P was really cool and lived pretty centrally. His girlfriend was also really nice, and we had a cup of tea before we set up my sleeping area. My hosts had to get up early the next morning, but P gave me a key, so I could sleep in and leave at my leisure.

I walked downtown from P's and went straight to the tourist office to buy the ZürichCARD. A lot of the cities I had visited had had these tourist cards that included local transportation and entry to many or all museums. All the other cities were so small, though, and the museums so cheap, that I didn't bother with those cards. In Zürich, however, it was totally worth it. All the museums were free, and my zoo ticket was discounted.

Pinguinparade!
Pinguinparade!

My first museum stop was the nearby Swiss National Museum (Schweizerisches Landesmuseum). Lots to see, including a large special exhibition on Roman gold finds from that area and the surrounding countries. Next I tried navigating the tram system and encountered a very hostile, unhelpful tram conductor, who put me in a very bad mood. I decided it was time to visit the zoo, in particular the Masoala Rainforest, an indoor Madagascan rainforest, a good place to warm up.

When I got to the zoo, I realized that I was just in time for the penguin parade, so that's where I went first. The penguins changed my mood completely; they're so much fun and so funny to watch! They seem like very proud birds, and I think they enjoy being paraded through the zoo with everyone smiling at them along the way. From there I went to the rainforest. I tried taking pictures, but the change from cold to steamy made it difficult, so I just went on my way.

Muehlerama
Muehlerama

In one of my tourist brochures, I had seen an interesting looking exhibition advertised: "Food and Power: An exhibition about feasting, slaughtering and starving". It was at Mühlerama, an old mill and museum a bit out of the way. I'm really glad I went. The exhibition talked about how unconscious we are of the power we exercise while eating: we are killing life forms and turning them into a part of us. Control of food is also one of the strongest forms of political control there is.

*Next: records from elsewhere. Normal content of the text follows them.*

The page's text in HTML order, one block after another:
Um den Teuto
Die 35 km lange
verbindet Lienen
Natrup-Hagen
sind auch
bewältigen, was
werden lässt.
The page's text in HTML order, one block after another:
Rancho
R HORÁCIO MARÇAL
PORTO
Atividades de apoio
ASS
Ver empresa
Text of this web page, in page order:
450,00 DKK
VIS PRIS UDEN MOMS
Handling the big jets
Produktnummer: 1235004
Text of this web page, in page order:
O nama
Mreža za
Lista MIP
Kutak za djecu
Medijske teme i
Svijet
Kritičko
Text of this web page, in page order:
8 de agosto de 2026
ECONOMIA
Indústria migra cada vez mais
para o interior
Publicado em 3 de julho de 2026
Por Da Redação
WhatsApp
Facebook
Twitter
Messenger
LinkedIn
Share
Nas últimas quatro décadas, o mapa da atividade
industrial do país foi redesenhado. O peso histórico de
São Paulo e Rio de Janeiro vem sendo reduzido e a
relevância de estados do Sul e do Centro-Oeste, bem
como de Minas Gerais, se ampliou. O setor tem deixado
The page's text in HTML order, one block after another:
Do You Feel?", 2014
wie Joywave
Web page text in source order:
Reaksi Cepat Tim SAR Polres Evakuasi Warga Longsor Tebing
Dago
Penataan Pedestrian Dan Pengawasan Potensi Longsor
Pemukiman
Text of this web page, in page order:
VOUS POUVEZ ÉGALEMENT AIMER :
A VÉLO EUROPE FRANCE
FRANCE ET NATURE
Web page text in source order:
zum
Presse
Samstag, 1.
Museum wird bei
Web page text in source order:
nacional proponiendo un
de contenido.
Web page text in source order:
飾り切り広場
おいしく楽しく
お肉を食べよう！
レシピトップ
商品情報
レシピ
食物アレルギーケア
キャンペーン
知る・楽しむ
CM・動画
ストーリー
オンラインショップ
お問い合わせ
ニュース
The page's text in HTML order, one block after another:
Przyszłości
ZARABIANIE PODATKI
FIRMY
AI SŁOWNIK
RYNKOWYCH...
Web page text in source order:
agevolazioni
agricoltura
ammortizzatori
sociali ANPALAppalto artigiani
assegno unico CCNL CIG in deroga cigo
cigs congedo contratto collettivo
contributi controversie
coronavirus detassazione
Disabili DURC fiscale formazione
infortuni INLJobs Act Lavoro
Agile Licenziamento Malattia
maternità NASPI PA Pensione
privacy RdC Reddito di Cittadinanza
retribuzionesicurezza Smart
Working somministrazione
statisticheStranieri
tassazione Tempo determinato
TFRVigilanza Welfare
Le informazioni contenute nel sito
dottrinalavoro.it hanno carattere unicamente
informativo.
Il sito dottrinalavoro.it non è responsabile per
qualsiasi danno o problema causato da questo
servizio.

After I finished going through the special exhibition, I walked around the mill. At the top was a slide, down which flour sacks used to be sent. Next to the slide were some old flour sacks, and visitors were invited to slide down themselves. I was very tempted but hesitant. Finally, though, I decided I had to try it: a few seconds of relived childhood.

I took the tram back toward town and walked around a bit more, but it was very cold, so I took the tram back to P's. I got a little lost, but I eventually found his place again. He was there, and after he checked a few things off his to-do list, and after I warmed up a bit, we went out to dinner. I had requested East Asian, because I hadn't (and still haven't) really had much East Asian food since coming to Europe. We had Thai, and it was very good. We were going to go straight back to his place afterward, but walking by a café, P decided he needed a digestif espresso. I had a beer. We ended up staying for a bit and talking about this, that and the other. I asked P what stereotypes the Swiss have of each other, and P told me that the different Swiss language groups don't really live with each other: they live next to each other.

When we got back to P's place, we shared a Guinness and went to bed. I had one more city to visit in the morning.